Us Conductors takes us from the glamour of Jazz Age New York to the gulags and science prisons of the Soviet Union. On a ship steaming its way from Manhattan back to Leningrad, Lev Termen writes a letter to his “one true love”, Clara Rockmore, telling her the story of his life. Imprisoned in his cabin, he recalls his early years as a scientist, inventing the theremin and other electric marvels, and the Kremlin’s dream that these inventions could be used to infiltrate capitalism itself. Instead, New York infiltrated Termen — he fell in love with the city’s dance clubs and speakeasies, with the students learning his strange instrument, and with Clara, a beautiful young violinist. Amid ghostly sonatas, kung-fu tussles, brushes with Chaplin and Rockefeller, a mission to Alcatraz, the novel builds to a crescendo: Termen’s spy games fall apart and he is forced to return home, where he’s soon consigned to a Siberian gulag. Only his wits can save him, but they will also plunge him even deeper toward the dark heart of Stalin’s Russia.
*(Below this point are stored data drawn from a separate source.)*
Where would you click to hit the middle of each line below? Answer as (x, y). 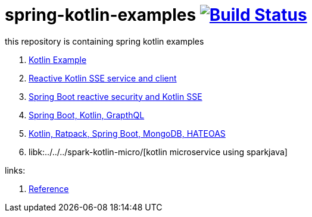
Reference (49, 188)
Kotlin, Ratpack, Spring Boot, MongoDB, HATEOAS (127, 133)
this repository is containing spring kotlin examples (104, 41)
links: (15, 170)
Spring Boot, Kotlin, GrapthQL (87, 115)
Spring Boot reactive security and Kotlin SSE (116, 96)
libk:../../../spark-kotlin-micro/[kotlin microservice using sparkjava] (158, 152)
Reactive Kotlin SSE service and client (103, 78)
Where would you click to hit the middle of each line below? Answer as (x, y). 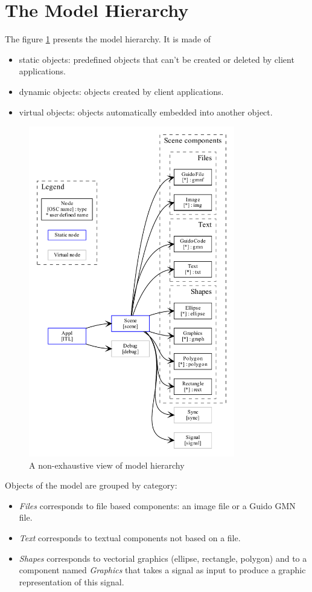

Us Conductors is a book of longing and electricity. Like Termen’s own life, it is steeped in beauty, wonder and looping heartbreak. How strong is unrequited love? What does it mean when it is the only thing keeping you alive? This sublime debut inhabits the idea of invention on every level, no more so than in its depiction of Termen’s endless feelings for Clara — against every realistic odd. For what else is love, but the greatest invention of all?
“Michaels’ book is based on the life of Lev Termen, the Russian-born inventor of the Theremin, the most ethereal of musical instruments. As the narrative shifts countries and climates, from the glittery brightness of New York in the 1920s to the leaden cold of the Soviet Union under Stalin, the grace of Michaels’s style makes these times and places seem entirely new. He succeeds at one of the hardest things a writer can do: he makes music seem to sing from the pages of a novel.”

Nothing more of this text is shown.